Local variations of OU patterns

To analyze local variations of OU in bacterial genomes, the sliding window approach was used. 163 bacterial chromosomes of eubacteria and archaea published in the NCBI database were analyzed. Local OU patterns were calculated for 8 kb genome fragments with 2 kb sliding windows [6]. Fig. 2 shows the distances D of local n0_4 mer patterns in three selected bacterial genomes: E. coli K12, P. putida KT2440 and B. subtilis 168 chromosomes. Genomic regions termed the 'core sequences' were characterized by OU patterns being similar to the global pattern of the chromosome. However, multiple genomic loci with alternative OU patterns that can make up more than 10% of the whole genome [11] were also detected in the three tested bacterial genomes (Fig. 2). Locally deviant OU patterns were found to comprise of heterogeneous subsets of parasitic and recent foreign DNA, ancient genes for ribosomal constituents (RNAs and proteins), multidomain genes and non-coding sequences with multiple tandem repeats.

thumbnailFigure 2. Distances D between local n0_4 mer patterns and the global n0_4 mer patterns in the A)E. coli K12; B)P. putida KT2440 and C)B. subtilis 168 chromosomes. Local patterns were calculated for the sequence fragments of 8 kbp with sliding windows of 2 kbp. The 90% confidence interval of D values is depicted by horizontal lines. The loci with D-values exceeding the genomic confidence interval are considered as gene islands. The abscissa indicates the coordinates of the bacterial chromosomes as they were published in the NCBI database [27].

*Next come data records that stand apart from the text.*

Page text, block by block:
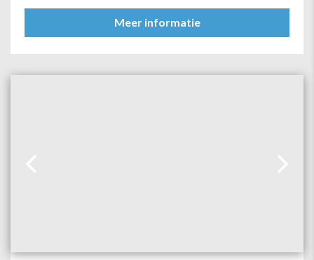
Meer informatie
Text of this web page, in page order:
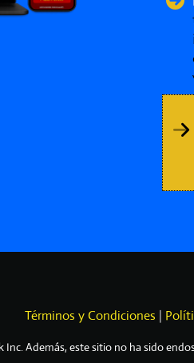
Términos y Condiciones |
Además, este sitio no ha sido
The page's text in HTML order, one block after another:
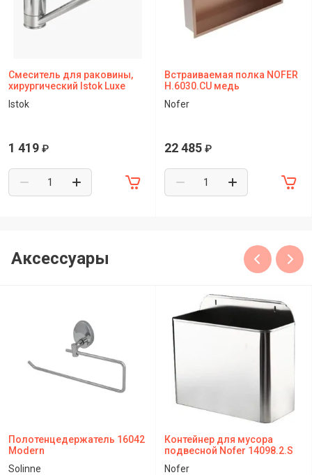
Смеситель для раковины,
хирургический Istok Luxe
Istok
1 419 ₽
Встраиваемая полка NOFER
H.6030.CU медь
Nofer
22 485 ₽
Аксессуары
Полотенцедержатель 16042
Modern
Solinne
Контейнер для мусора
подвесной Nofer 14098.2.S
Nofer
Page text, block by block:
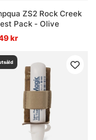
används de?
ZS2 Rock Creek
Pack - Olive
kr
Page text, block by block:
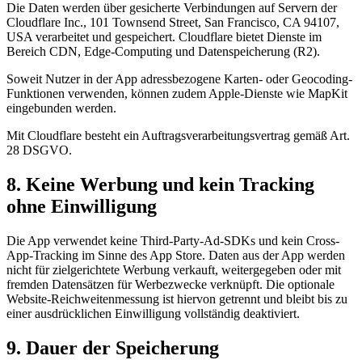
Die Daten werden über gesicherte Verbindungen auf Servern der
Cloudflare Inc., 101 Townsend Street, San Francisco, CA 94107,
USA verarbeitet und gespeichert. Cloudflare bietet Dienste im
Bereich CDN, Edge-Computing und Datenspeicherung (R2).
Soweit Nutzer in der App adressbezogene Karten- oder Geocoding-
Funktionen verwenden, können zudem Apple-Dienste wie MapKit
eingebunden werden.
Mit Cloudflare besteht ein Auftragsverarbeitungsvertrag gemäß Art.
28 DSGVO.
8. Keine Werbung und kein Tracking
ohne Einwilligung
Die App verwendet keine Third-Party-Ad-SDKs und kein Cross-
App-Tracking im Sinne des App Store. Daten aus der App werden
nicht für zielgerichtete Werbung verkauft, weitergegeben oder mit
fremden Datensätzen für Werbezwecke verknüpft. Die optionale
Website-Reichweitenmessung ist hiervon getrennt und bleibt bis zu
einer ausdrücklichen Einwilligung vollständig deaktiviert.
9. Dauer der Speicherung
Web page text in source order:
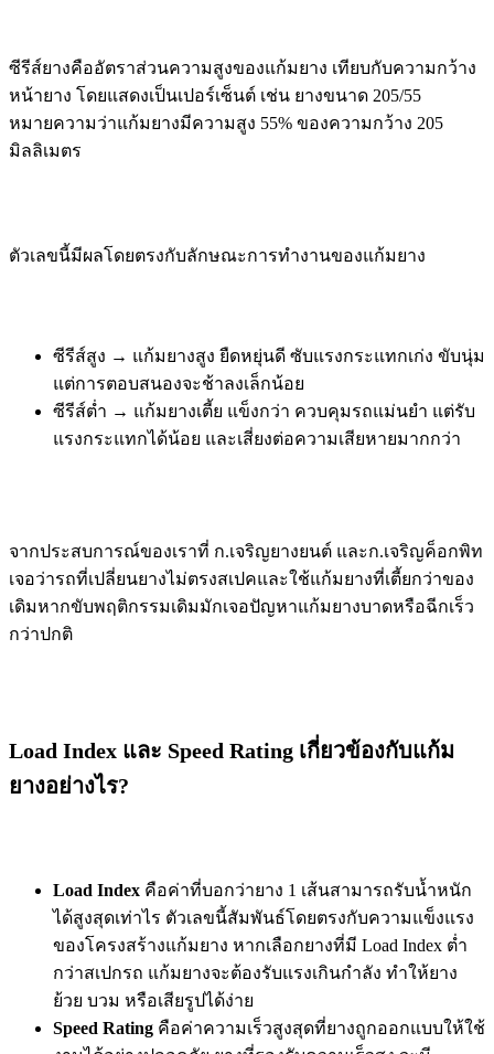
ซีรีส์ยางคืออัตราส่วนความสูงของแก้มยาง เทียบกับความกว้าง
หน้ายาง โดยแสดงเป็นเปอร์เซ็นต์ เช่น ยางขนาด 205/55
หมายความว่าแก้มยางมีความสูง 55% ของความกว้าง 205
มิลลิเมตร
ตัวเลขนี้มีผลโดยตรงกับลักษณะการทำงานของแก้มยาง
ซีรีส์สูง → แก้มยางสูง ยืดหยุ่นดี ซับแรงกระแทกเก่ง ขับนุ่ม
แต่การตอบสนองจะช้าลงเล็กน้อย
ซีรีส์ต่ำ → แก้มยางเตี้ย แข็งกว่า ควบคุมรถแม่นยำ แต่รับ
แรงกระแทกได้น้อย และเสี่ยงต่อความเสียหายมากกว่า
จากประสบการณ์ของเราที่ ก.เจริญยางยนต์ และก.เจริญค็อกพิท
เจอว่ารถที่เปลี่ยนยางไม่ตรงสเปคและใช้แก้มยางที่เตี้ยกว่าของ
เดิมหากขับพฤติกรรมเดิมมักเจอปัญหาแก้มยางบาดหรือฉีกเร็ว
กว่าปกติ
Load Index และ Speed Rating เกี่ยวข้องกับแก้ม
ยางอย่างไร?
Load Index คือค่าที่บอกว่ายาง 1 เส้นสามารถรับน้ำหนัก
ได้สูงสุดเท่าไร ตัวเลขนี้สัมพันธ์โดยตรงกับความแข็งแรง
ของโครงสร้างแก้มยาง หากเลือกยางที่มี Load Index ต่ำ
กว่าสเปกรถ แก้มยางจะต้องรับแรงเกินกำลัง ทำให้ยาง
ย้วย บวม หรือเสียรูปได้ง่าย
Speed Rating คือค่าความเร็วสูงสุดที่ยางถูกออกแบบให้ใช้
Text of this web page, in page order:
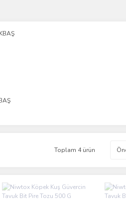
Toplam 4 ürün
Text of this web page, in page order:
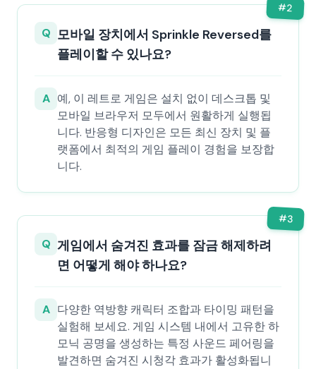
#2
Q 모바일 장치에서 Sprinkle Reversed를
플레이할 수 있나요?
A 예, 이 레트로 게임은 설치 없이 데스크톱 및
모바일 브라우저 모두에서 원활하게 실행됩
니다. 반응형 디자인은 모든 최신 장치 및 플
랫폼에서 최적의 게임 플레이 경험을 보장합
니다.
#3
Q 게임에서 숨겨진 효과를 잠금 해제하려
면 어떻게 해야 하나요?
A 다양한 역방향 캐릭터 조합과 타이밍 패턴을
실험해 보세요. 게임 시스템 내에서 고유한 하
모닉 공명을 생성하는 특정 사운드 페어링을
발견하면 숨겨진 시청각 효과가 활성화됩니
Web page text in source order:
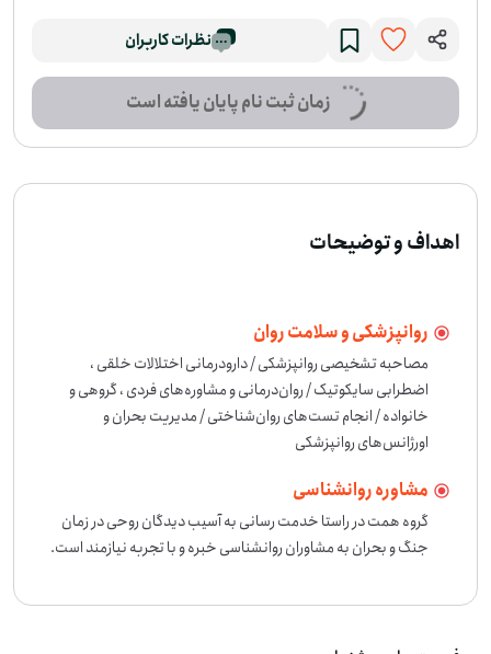
نظرات کاربران
زمان ثبت نام پایان یافته است
اهداف و توضیحات
روانپزشکی و سلامت روان
مصاحبه تشخیصی روانپزشکی / دارودرمانی اختلالات خلقی ،
اضطرابی سایکوتیک / روان‌درمانی و مشاوره‌های فردی ، گروهی و
خانواده / انجام تست‌های روان‌شناختی / مدیریت بحران و
اورژانس‌های روانپزشکی
مشاوره روانشناسی
گروه همت در راستا خدمت رسانی به آسیب دیدگان روحی در زمان
جنگ و بحران به مشاوران روانشناسی خبره و با تجربه نیازمند است.
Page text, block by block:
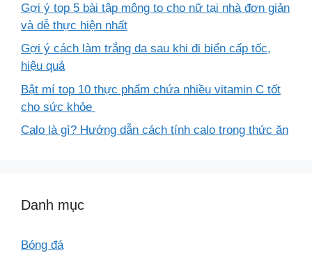
Gợi ý top 5 bài tập mông to cho nữ tại nhà đơn giản
và dễ thực hiện nhất
Gợi ý cách làm trắng da sau khi đi biển cấp tốc,
hiệu quả
Bật mí top 10 thực phẩm chứa nhiều vitamin C tốt
cho sức khỏe
Calo là gì? Hướng dẫn cách tính calo trong thức ăn
Danh mục
Bóng đá
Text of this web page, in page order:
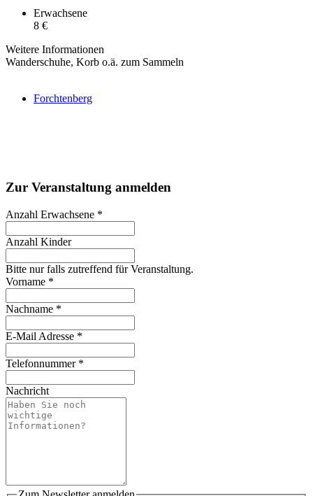
Erwachsene
8 €
Weitere Informationen
Wanderschuhe, Korb o.ä. zum Sammeln
Forchtenberg
Zur Veranstaltung anmelden
Anzahl Erwachsene *
Anzahl Kinder
Bitte nur falls zutreffend für Veranstaltung.
Vorname *
Nachname *
E-Mail Adresse *
Telefonnummer *
Nachricht
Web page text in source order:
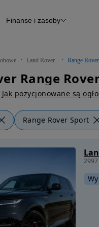
Raport z inspekcji
Otomoto News
Finanse i zasoby
Land Rover Range
Jak pozycjonowane są
Range Rover Sport
2997
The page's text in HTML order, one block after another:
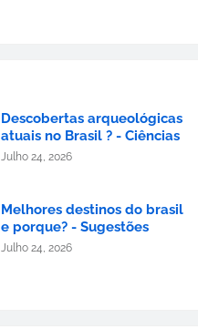
Descobertas arqueológicas
atuais no Brasil ? - Ciências
Julho 24, 2026
Melhores destinos do brasil
e porque? - Sugestões
Julho 24, 2026
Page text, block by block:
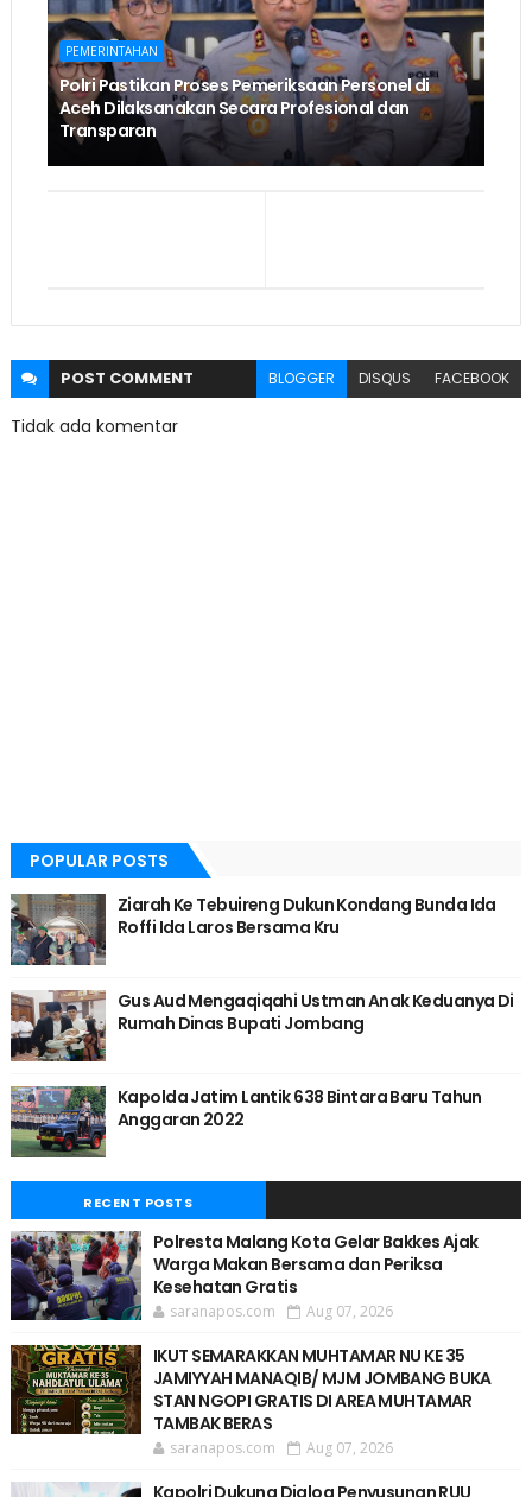
PEMERINTAHAN
Polri Pastikan Proses Pemeriksaan Personel di
Aceh Dilaksanakan Secara Profesional dan
Transparan
POST COMMENT BLOGGER DISQUS FACEBOOK
Tidak ada komentar
POPULAR POSTS
Ziarah Ke Tebuireng Dukun Kondang Bunda Ida
Roffi Ida Laros Bersama Kru
Gus Aud Mengaqiqahi Ustman Anak Keduanya Di
Rumah Dinas Bupati Jombang
Kapolda Jatim Lantik 638 Bintara Baru Tahun
Anggaran 2022
RECENT POSTS
Polresta Malang Kota Gelar Bakkes Ajak
Warga Makan Bersama dan Periksa
Kesehatan Gratis
saranapos.com Aug 07, 2026
IKUT SEMARAKKAN MUHTAMAR NU KE 35
JAMIYYAH MANAQIB/ MJM JOMBANG BUKA
STAN NGOPI GRATIS DI AREA MUHTAMAR
TAMBAK BERAS
saranapos.com Aug 07, 2026
Kapolri Dukung Dialog Penyusunan RUU

These functionally and evolutionarily unrelated subsets of atypical genomic loci were differentiated by the other OU statistical parameters: OUV and PS. These parameters often exhibited extreme values in detected atypical regions, however, their profiles were not congruent to each other. For example, consider the two adjacent gene islands in the P. putida KT2440 genome from 160 kbp to 240 kbp (Fig. 3). The first region (coordinates 170,815 – 180,000 bp) comprises of two tandem operons for ribosomal RNAs (rrnA-rrnA') [12], while the second 26,045 bp sequence covers the largest P. putida gene PP0168 encoding the surface adhesion protein [11]. Both regions were recognized by alternative OU patterns (maximal D:n0_4 mer were 59% and 37.5%, respectively, see Figs. 2 and 3). Notably, OUV:n1_4 mer has its genomic minimum (0.08) in the first region but its genomic maximum (0.88) in the second region, whereas PS:n0_4 mer is maximal (74.7%) in the first region and it is closer to the average level (47.5%) in the second region. This example illustrates that the combination of several OU pattern parameters may be useful for the differentiation of unrelated gene subsets.

thumbnailFigure 3. Curves of D:n0_4 mer, PS:n0_4 mer and OUV:n1_4 mer in a locus of the P. putida KT2440 genome covering two regions with atypical OU: rrnA-rrnA* gene cluster and a long multidomain gene PP0168 encoding the surface adhesion protein. Local OU patterns were analyzed in 5 kbp sliding windows with steps of 1 kbp. Curves are specified by a color code: blue for D, green for PS and brown for OUV. Protein coding genes are shown by red bars and genes for ribosomal RNAs are shown in black. The abscissa indicates the coordinates of the locus in the chromosome. The upper horizontal line shows the upper boundary of the 95% confidence interval of intragenomic deviation of D values. The lower horizontal line separates genes by their direction of transcription.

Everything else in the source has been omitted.